CU Boulder,” he says. “Program instruction continually highlighted the direct link between leadership and a resolute ethical approach. I think that above all, the Program widened my aperture and strengthened my understanding of the connection from ethics to leadership.” 

Applying Leadership Principles On the Job

Hower credits three specific areas of his professional development to his experiences at CU Boulder EMP: “Growth in perspective. Confidence in performance. And a resilient mindset,” he says.
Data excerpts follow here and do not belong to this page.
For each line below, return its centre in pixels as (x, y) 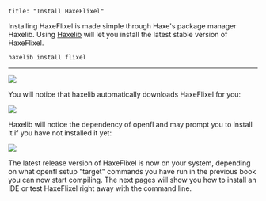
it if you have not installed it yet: (60, 133)
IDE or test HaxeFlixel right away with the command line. (100, 188)
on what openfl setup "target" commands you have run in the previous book (132, 171)
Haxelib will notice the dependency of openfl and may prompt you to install (131, 124)
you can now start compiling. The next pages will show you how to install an (132, 180)
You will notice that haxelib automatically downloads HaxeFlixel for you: (125, 94)
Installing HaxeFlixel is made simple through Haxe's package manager (122, 26)
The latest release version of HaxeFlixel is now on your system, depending (129, 163)

He took the leadership principles he learned in the classroom and began to apply them back on the job with the Navy. “I am working to ingrain learning as a part of the organizational culture within my department and to identify and remove roadblocks. I’ve shared my intent across our department, delegated that our leads reestablish training plans for their staff and we’ve carved out a section of the fiscal year budget to fence for training requirements,” he says. “Learning is a continual process for us all.” 
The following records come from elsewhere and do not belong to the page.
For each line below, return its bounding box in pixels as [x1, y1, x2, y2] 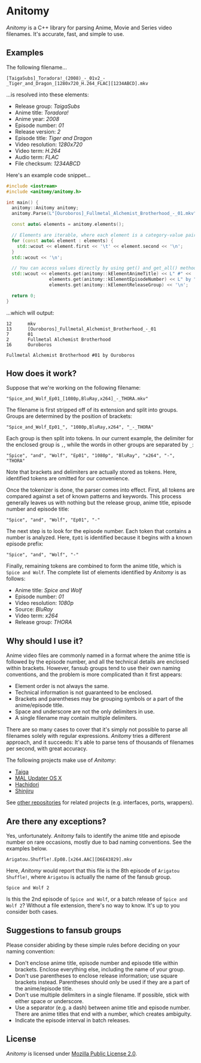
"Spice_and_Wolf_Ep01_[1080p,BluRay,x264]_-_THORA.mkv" [6, 396, 148, 402]
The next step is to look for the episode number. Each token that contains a [6, 528, 191, 535]
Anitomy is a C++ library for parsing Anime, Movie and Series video [6, 24, 172, 31]
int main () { [6, 199, 39, 205]
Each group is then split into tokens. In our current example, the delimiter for [6, 435, 194, 442]
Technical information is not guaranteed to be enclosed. [14, 689, 153, 696]
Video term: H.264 [14, 147, 61, 154]
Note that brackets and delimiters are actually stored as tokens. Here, [6, 468, 177, 476]

Hower says another important leadership skill he puts into practice is trust: trusting individuals or your team to perform at a successful level. “Our team here was successful well before I arrived, and I know that they’ll continue to be after I depart. I lean on their know-how and challenge our staff when necessary. New impediments or tasks may occasionally slow us down. But I understand that missteps or failures are a part of the learning process too.” 

As an engineering management leader, Hower has his own professional goals. “I’d like the opportunity to lead a major Naval installation public works department, or fill an executive leadership position at a Naval Facilities Engineering Command (NAVFAC) regional office or headquarters,” he says. 

Engineering Leadership and Career Growth

Given what the CU Boulder EMP has contributed to his own career growth so far, Hower would not hesitate to recommend the Program to his fellow Naval officers. He believes the benefits of the EMP pay off for both students and their employers — in this case, the United States Navy. “In the Navy, CEC officers are tasked with leading and managing diverse groups of people and resources across a wide array of organizations in accomplishing a vast collection of technical and administrative responsibilities and missions. When considering a graduate degree, I believe that an engineering management degree like the CU Boulder EMP best merges the CEC role’s technical and managerial facets and produces the best value to the officer/student. “ He adds, “Simply stated: The Program and the team supporting it are superb. I highly value the time I was able to spend learning with them.”

As he continues his own engineering leadership path and career growth, Hower offers some advice to colleagues who want to develop better leadership skills — advice fine-tuned by his own professional and educational experiences: ”Pursue leadership challenges in whatever shape, size or situation that comes,” he says. “And always be on the lookout for learning opportunities.”